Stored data
*** Block opens ***

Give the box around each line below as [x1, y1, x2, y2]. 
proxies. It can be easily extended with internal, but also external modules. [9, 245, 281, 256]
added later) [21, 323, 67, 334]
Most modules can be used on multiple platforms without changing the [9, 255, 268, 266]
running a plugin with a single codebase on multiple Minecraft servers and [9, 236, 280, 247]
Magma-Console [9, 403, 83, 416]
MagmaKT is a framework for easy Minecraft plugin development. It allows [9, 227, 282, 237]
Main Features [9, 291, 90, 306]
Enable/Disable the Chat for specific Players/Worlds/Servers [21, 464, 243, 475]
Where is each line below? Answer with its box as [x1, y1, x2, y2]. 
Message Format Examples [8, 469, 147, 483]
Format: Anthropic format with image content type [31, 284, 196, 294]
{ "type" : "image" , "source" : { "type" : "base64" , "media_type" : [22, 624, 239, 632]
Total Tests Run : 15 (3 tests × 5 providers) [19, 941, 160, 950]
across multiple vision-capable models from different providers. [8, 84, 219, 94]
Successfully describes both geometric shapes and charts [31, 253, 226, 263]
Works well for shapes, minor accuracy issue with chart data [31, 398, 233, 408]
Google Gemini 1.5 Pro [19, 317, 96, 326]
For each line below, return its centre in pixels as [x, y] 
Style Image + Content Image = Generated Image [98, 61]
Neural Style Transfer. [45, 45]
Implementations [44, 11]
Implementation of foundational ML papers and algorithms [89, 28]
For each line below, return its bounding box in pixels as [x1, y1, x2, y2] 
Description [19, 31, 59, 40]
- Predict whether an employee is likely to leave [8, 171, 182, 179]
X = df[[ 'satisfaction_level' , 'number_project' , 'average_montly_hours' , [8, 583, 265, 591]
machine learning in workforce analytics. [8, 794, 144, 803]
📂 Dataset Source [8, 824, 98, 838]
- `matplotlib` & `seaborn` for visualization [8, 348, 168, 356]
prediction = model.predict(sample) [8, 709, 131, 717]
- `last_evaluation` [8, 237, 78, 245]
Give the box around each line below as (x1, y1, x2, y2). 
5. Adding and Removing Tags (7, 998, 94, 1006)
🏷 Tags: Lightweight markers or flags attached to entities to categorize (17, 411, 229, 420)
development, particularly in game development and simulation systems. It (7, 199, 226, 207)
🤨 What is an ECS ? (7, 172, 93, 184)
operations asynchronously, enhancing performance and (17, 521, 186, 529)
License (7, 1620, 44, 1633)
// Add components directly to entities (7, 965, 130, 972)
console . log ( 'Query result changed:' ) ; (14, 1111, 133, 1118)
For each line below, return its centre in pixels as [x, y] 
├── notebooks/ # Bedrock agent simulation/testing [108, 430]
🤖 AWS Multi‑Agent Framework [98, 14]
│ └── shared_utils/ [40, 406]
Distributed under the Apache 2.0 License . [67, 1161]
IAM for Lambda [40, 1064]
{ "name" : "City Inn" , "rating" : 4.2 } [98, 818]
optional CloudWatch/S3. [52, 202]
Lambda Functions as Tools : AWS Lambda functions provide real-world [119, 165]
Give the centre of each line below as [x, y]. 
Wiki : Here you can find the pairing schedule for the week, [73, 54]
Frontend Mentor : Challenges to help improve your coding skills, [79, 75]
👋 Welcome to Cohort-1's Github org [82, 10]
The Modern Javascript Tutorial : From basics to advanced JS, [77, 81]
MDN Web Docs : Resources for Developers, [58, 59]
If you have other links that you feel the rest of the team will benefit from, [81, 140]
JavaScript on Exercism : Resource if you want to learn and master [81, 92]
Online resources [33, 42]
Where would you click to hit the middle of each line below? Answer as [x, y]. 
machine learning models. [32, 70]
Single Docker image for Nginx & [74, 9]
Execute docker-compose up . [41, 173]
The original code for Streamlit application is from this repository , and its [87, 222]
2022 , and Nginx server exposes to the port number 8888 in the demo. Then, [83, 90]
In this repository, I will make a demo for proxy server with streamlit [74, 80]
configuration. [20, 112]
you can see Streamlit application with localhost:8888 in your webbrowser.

*** Block closes ***

EXERCISE REQUIREMENTS: Look over the data above and show each line that contains "modules".

ANSWER BOX:
proxies. It can be easily extended with internal, but also external modules. [9, 245, 281, 256]
Most modules can be used on multiple platforms without changing the [9, 255, 268, 266]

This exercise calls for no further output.